The first one is the easiest one. It computes for the player given in parameters the distance to the center cell (in the default layout, this is the cell E5). The return value is the average distance of all the marbles for the player given.
The second one is a bit more complicated. It returns the average density of the marbles of the player. The density for a marble is the sum of the distance of all other marbles of the player divided by the number of marbles of the player. The sum of the density for each marble is then divided by the number of marbles remaining for the player given.
The third one is a little more easy than the previous one. Indeed, it gives for the player the number of its marbles that have been pushed out of the board.
As it was said earlier, each of the evaluation functions are weightened. The Genetic Algorithm (GA) have to "mutate" the weights in order to get the best weight that make the best AI. For each generation, it takes the best score of the best individual in the generation that defeats its opponent in a minimum of move (We are taking in account the size of the move to evaluate each individual of a generation).
Then the algorithm "mutate" by implementing a bit of noise to the best weight and adding to next generation mutated best weights from previous generation and the best_weights of the previous generation to check if there is any downgrade of performance across the generations.

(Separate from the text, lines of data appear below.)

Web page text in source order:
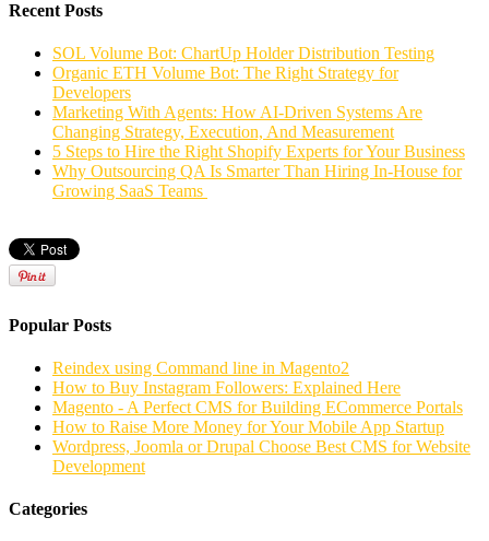
Recent Posts
SOL Volume Bot: ChartUp Holder Distribution Testing
Organic ETH Volume Bot: The Right Strategy for
Developers
Marketing With Agents: How AI-Driven Systems Are
Changing Strategy, Execution, And Measurement
5 Steps to Hire the Right Shopify Experts for Your Business
Why Outsourcing QA Is Smarter Than Hiring In-House for
Growing SaaS Teams
Popular Posts
Reindex using Command line in Magento2
How to Buy Instagram Followers: Explained Here
Magento - A Perfect CMS for Building ECommerce Portals
How to Raise More Money for Your Mobile App Startup
Wordpress, Joomla or Drupal Choose Best CMS for Website
Development
Categories
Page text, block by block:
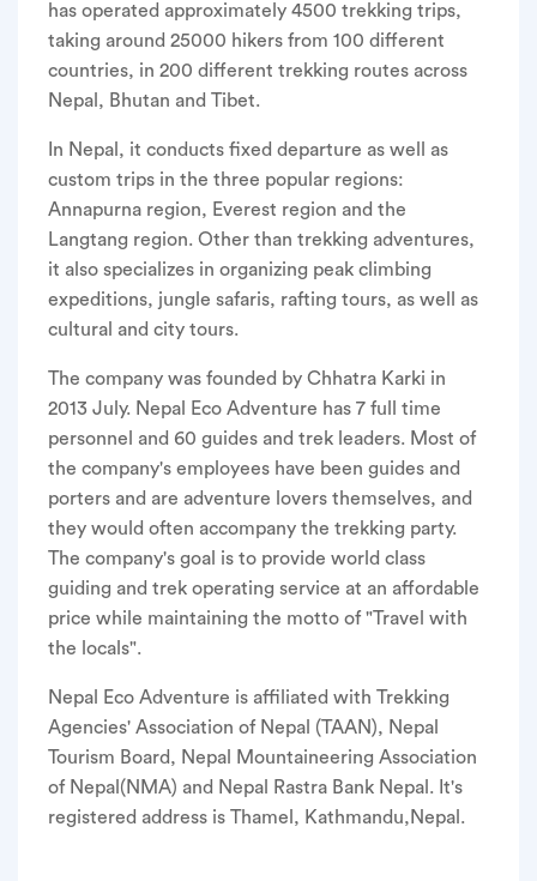
has operated approximately 4500 trekking trips,
taking around 25000 hikers from 100 different
countries, in 200 different trekking routes across
Nepal, Bhutan and Tibet.
In Nepal, it conducts fixed departure as well as
custom trips in the three popular regions:
Annapurna region, Everest region and the
Langtang region. Other than trekking adventures,
it also specializes in organizing peak climbing
expeditions, jungle safaris, rafting tours, as well as
cultural and city tours.
The company was founded by Chhatra Karki in
2013 July. Nepal Eco Adventure has 7 full time
personnel and 60 guides and trek leaders. Most of
the company's employees have been guides and
porters and are adventure lovers themselves, and
they would often accompany the trekking party.
The company's goal is to provide world class
guiding and trek operating service at an affordable
price while maintaining the motto of "Travel with
the locals".
Nepal Eco Adventure is affiliated with Trekking
Agencies' Association of Nepal (TAAN), Nepal
Tourism Board, Nepal Mountaineering Association
of Nepal(NMA) and Nepal Rastra Bank Nepal. It's
registered address is Thamel, Kathmandu,Nepal.
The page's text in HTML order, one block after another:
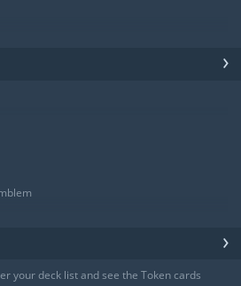
›
›
your deck list and see the Token cards
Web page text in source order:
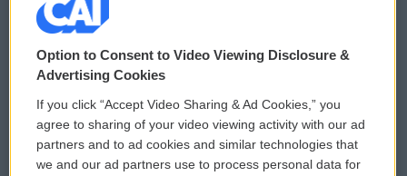
© 2026
Privacy and Terms
Comments Policy
Donor Privacy Policy
WCAI eNews Sign Up
Submit a PSA
Option to Consent to Video Viewing Disclosure &
Advertising Cookies
If you click “Accept Video Sharing & Ad Cookies,” you
agree to sharing of your video viewing activity with our ad
partners and to ad cookies and similar technologies that
we and our ad partners use to process personal data for
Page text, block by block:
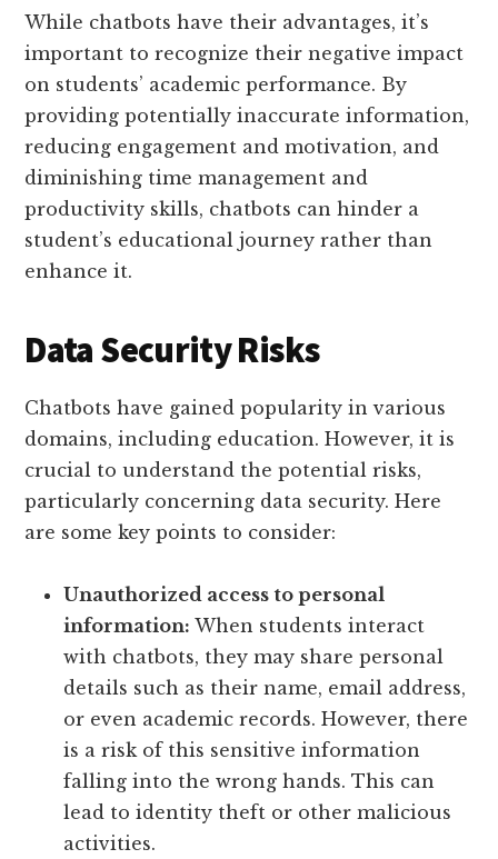
While chatbots have their advantages, it’s
important to recognize their negative impact
on students’ academic performance. By
providing potentially inaccurate information,
reducing engagement and motivation, and
diminishing time management and
productivity skills, chatbots can hinder a
student’s educational journey rather than
enhance it.
Data Security Risks
Chatbots have gained popularity in various
domains, including education. However, it is
crucial to understand the potential risks,
particularly concerning data security. Here
are some key points to consider:
Unauthorized access to personal
information: When students interact
with chatbots, they may share personal
details such as their name, email address,
or even academic records. However, there
is a risk of this sensitive information
falling into the wrong hands. This can
lead to identity theft or other malicious
activities.
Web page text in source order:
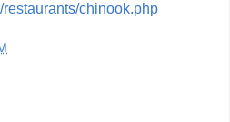
chinook.php
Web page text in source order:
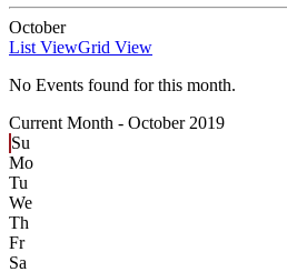
October
List ViewGrid View
No Events found for this month.
Current Month - October 2019
Su
Mo
Tu
We
Th
Fr
Sa
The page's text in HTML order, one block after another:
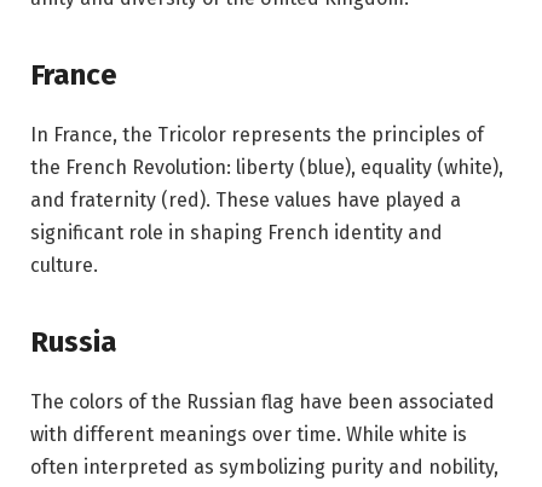
France
In France, the Tricolor represents the principles of
the French Revolution: liberty (blue), equality (white),
and fraternity (red). These values have played a
significant role in shaping French identity and
culture.
Russia
The colors of the Russian flag have been associated
with different meanings over time. While white is
often interpreted as symbolizing purity and nobility,
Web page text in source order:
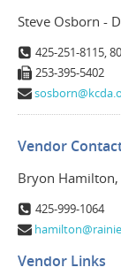
Steve Osborn -
425-251-8115,
253-395-5402
Vendor
Bryon
425-999-1064
Vendor Links
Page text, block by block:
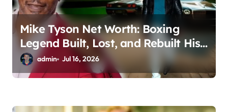
Mike Tyson Net Worth: Boxing
Legend Built, Lost, and Rebuilt His
Fortune
admin Jul 16, 2026
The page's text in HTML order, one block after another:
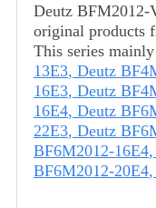
Deutz BFM2012-
original products
This series
13E3, Deutz
16E3, Deutz
16E4, Deutz
22E3, Deutz
BF6M2012-16E4,
BF6M2012-20E4,
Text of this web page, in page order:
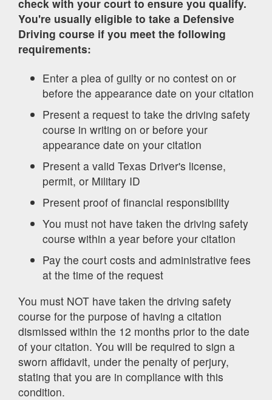
check with your court to ensure you qualify.
You're usually eligible to take a Defensive
Driving course if you meet the following
requirements:
Enter a plea of guilty or no contest on or
before the appearance date on your citation
Present a request to take the driving safety
course in writing on or before your
appearance date on your citation
Present a valid Texas Driver's license,
permit, or Military ID
Present proof of financial responsibility
You must not have taken the driving safety
course within a year before your citation
Pay the court costs and administrative fees
at the time of the request
You must NOT have taken the driving safety
course for the purpose of having a citation
dismissed within the 12 months prior to the date
of your citation. You will be required to sign a
sworn affidavit, under the penalty of perjury,
stating that you are in compliance with this
condition.
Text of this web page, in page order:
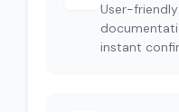
User-
instant
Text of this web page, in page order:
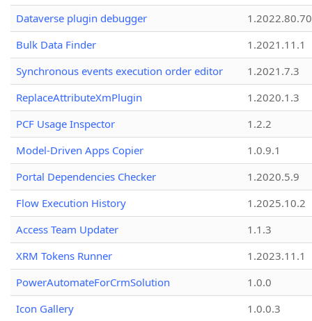
Dataverse plugin debugger
1.2022.80.70
Bulk Data Finder
1.2021.11.1
Synchronous events execution order editor
1.2021.7.3
ReplaceAttributeXmPlugin
1.2020.1.3
PCF Usage Inspector
1.2.2
Model-Driven Apps Copier
1.0.9.1
Portal Dependencies Checker
1.2020.5.9
Flow Execution History
1.2025.10.2
Access Team Updater
1.1.3
XRM Tokens Runner
1.2023.11.1
PowerAutomateForCrmSolution
1.0.0
Icon Gallery
1.0.0.3
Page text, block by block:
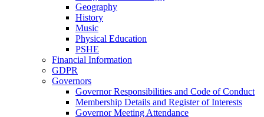
Geography
History
Music
Physical Education
PSHE
Financial Information
GDPR
Governors
Governor Responsibilities and Code of Conduct
Membership Details and Register of Interests
Governor Meeting Attendance
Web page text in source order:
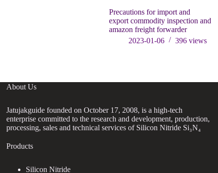
Precautions for import and
export commodity inspection and
amazon freight forwarder
2023-01-06
396 views
About Us
Jatujakguide founded on October 17, 2008, is a high-tech
enterprise committed to the research and development, production,
processing, sales and technical services of Silicon Nitride Si₃N₄
Products
Silicon Nitride
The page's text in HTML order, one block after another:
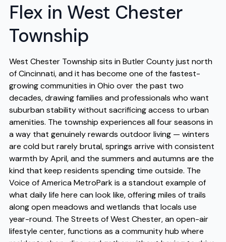
Flex in West Chester
Township
West Chester Township sits in Butler County just north
of Cincinnati, and it has become one of the fastest-
growing communities in Ohio over the past two
decades, drawing families and professionals who want
suburban stability without sacrificing access to urban
amenities. The township experiences all four seasons in
a way that genuinely rewards outdoor living — winters
are cold but rarely brutal, springs arrive with consistent
warmth by April, and the summers and autumns are the
kind that keep residents spending time outside. The
Voice of America MetroPark is a standout example of
what daily life here can look like, offering miles of trails
along open meadows and wetlands that locals use
year-round. The Streets of West Chester, an open-air
lifestyle center, functions as a community hub where
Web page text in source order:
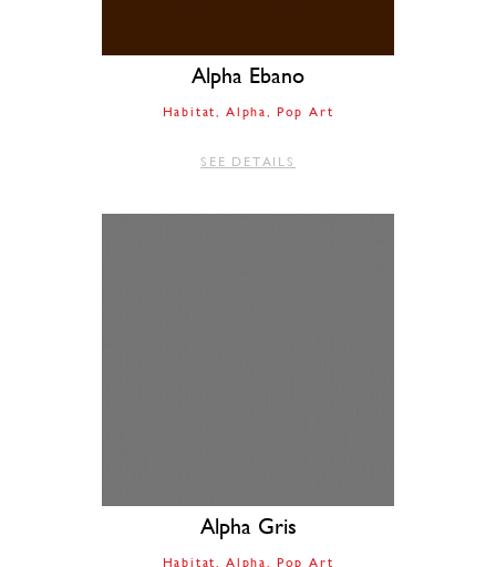
Alpha Ebano
Habitat Alpha Pop Art
SEE DETAILS
Alpha Gris
Habitat Alpha Pop Art
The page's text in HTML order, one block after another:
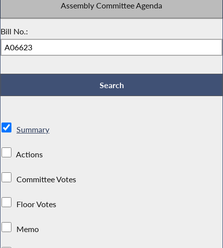
Assembly Committee Agenda
Bill No.:
Summary
Actions
Committee Votes
Floor Votes
Memo
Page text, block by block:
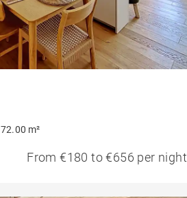
72.00 m²
From €180 to €656 per night
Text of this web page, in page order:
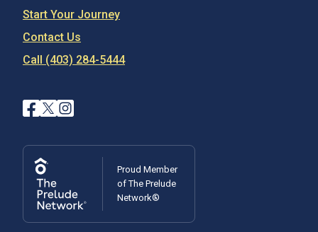
Start Your Journey
Contact Us
Call (403) 284-5444
Proud Member
of The Prelude
Network®
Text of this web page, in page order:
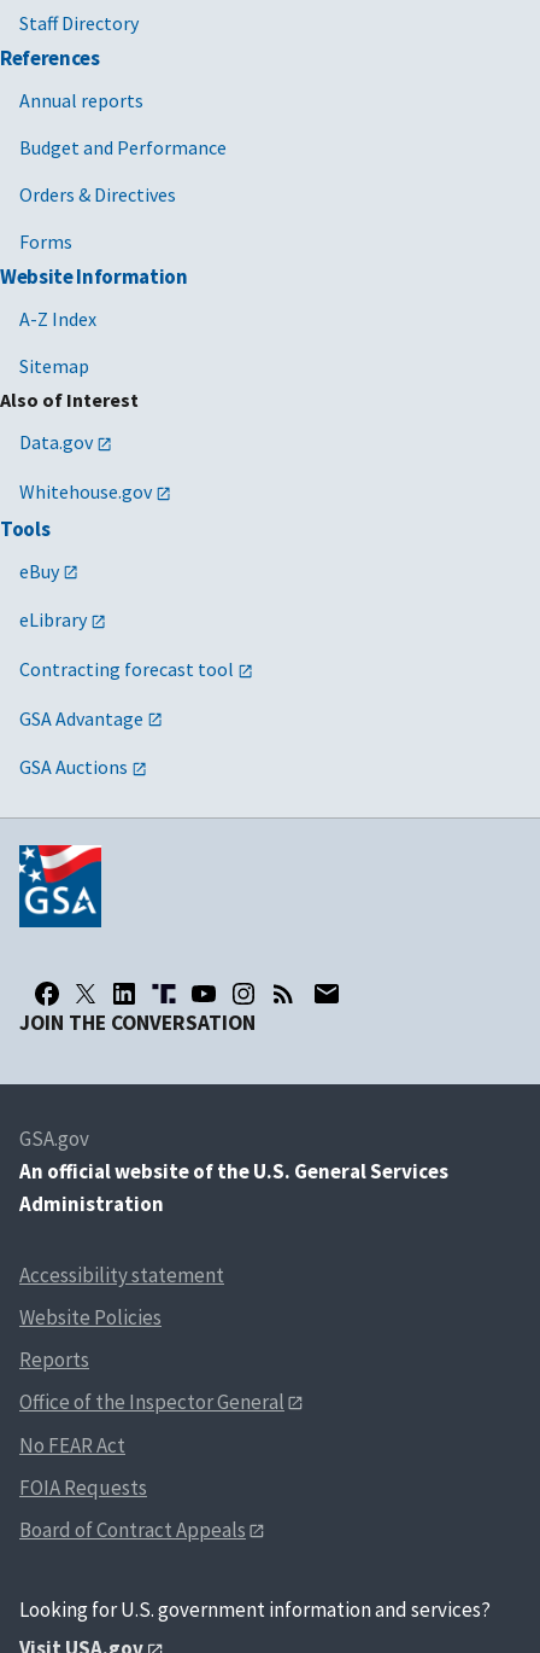
Staff Directory
References
Annual reports
Budget and Performance
Orders & Directives
Forms
Website Information
A-Z Index
Sitemap
Also of Interest
Data.gov
Whitehouse.gov
Tools
eBuy
eLibrary
Contracting forecast tool
GSA Advantage
GSA Auctions
JOIN THE CONVERSATION
GSA.gov
An official website of the U.S. General Services
Administration
Accessibility statement
Website Policies
Reports
Office of the Inspector General
No FEAR Act
FOIA Requests
Board of Contract Appeals
Looking for U.S. government information and services?
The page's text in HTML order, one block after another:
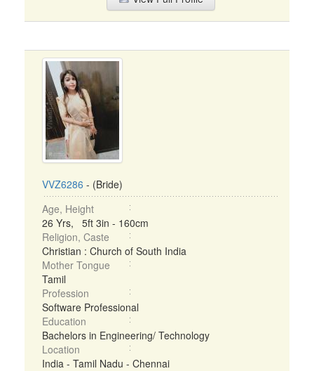
VVZ6286 - (Bride)
Age, Height
26 Yrs, 5ft 3in - 160cm
Religion, Caste
Christian : Church of South India
Mother Tongue
Tamil
Profession
Software Professional
Education
Bachelors in Engineering/ Technology
Location
India - Tamil Nadu - Chennai

The testing was really painful since the human player interface is really not convenient to play with. I should have develop a real human interface.
The Alpha-Beta MinMax player is too defensive for the current version. It is totally normal though since there are no heuristics that rewards an offensive behavior yet. This took me a long time to figure out a heuristic but unfortunately I never manage to go beyond the thought state...
If I had more time for this project, I would have done a sort of transition table (cache for evaluation function) to avoid re-computing everytime each states when we already had evaluated it. I did try something in cache.py but I never succeded to implement it.
In the current version, the genetic algorithm is not well implemented. Between each generation, it takes the best weights from the previous generation and add a random value between -0.5 and +0.5 (uniformely). I never implemented anything related to "crossovers" as many genetic algorithm implementation had implemented. This is something i could maybe explore if I have more time. I could also implement instead the Cross-Entropy Method (CEM) as in the tetris example gave to us.